Work to complete
Locate the line bearing "residual risk could" in the material below, then reproduce it and each following line up to and including the line bearing "such positioning is".

Provided data

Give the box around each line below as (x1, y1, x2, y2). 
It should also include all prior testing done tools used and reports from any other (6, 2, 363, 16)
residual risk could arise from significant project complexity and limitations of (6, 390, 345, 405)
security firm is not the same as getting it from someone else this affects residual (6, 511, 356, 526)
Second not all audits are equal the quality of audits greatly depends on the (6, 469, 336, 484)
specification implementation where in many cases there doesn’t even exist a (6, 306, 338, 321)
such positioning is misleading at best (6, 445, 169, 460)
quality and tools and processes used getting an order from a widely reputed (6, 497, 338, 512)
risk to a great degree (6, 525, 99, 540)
...
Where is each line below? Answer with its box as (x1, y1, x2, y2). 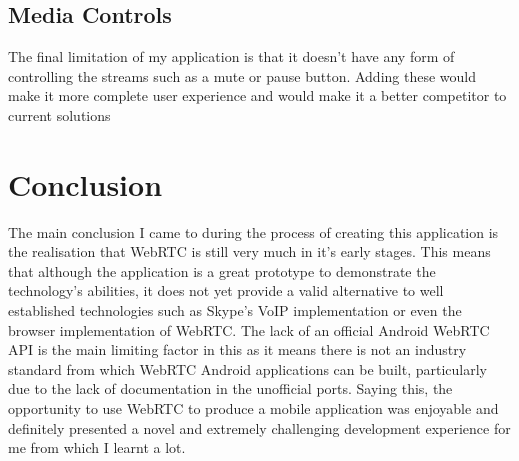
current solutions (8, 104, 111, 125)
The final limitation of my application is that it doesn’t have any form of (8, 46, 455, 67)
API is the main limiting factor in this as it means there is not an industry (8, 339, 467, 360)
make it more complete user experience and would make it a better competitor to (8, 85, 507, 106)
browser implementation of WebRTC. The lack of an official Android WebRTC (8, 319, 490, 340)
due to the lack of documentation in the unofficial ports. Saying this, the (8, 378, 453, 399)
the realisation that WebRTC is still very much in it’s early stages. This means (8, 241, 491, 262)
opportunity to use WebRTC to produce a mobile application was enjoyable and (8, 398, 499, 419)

Solution
residual risk could arise from significant project complexity and limitations of (6, 390, 345, 405)
security firm is not the same as getting it from someone else this affects residual (6, 511, 356, 526)
Second not all audits are equal the quality of audits greatly depends on the (6, 469, 336, 484)
specification implementation where in many cases there doesn’t even exist a (6, 306, 338, 321)
such positioning is misleading at best (6, 445, 169, 460)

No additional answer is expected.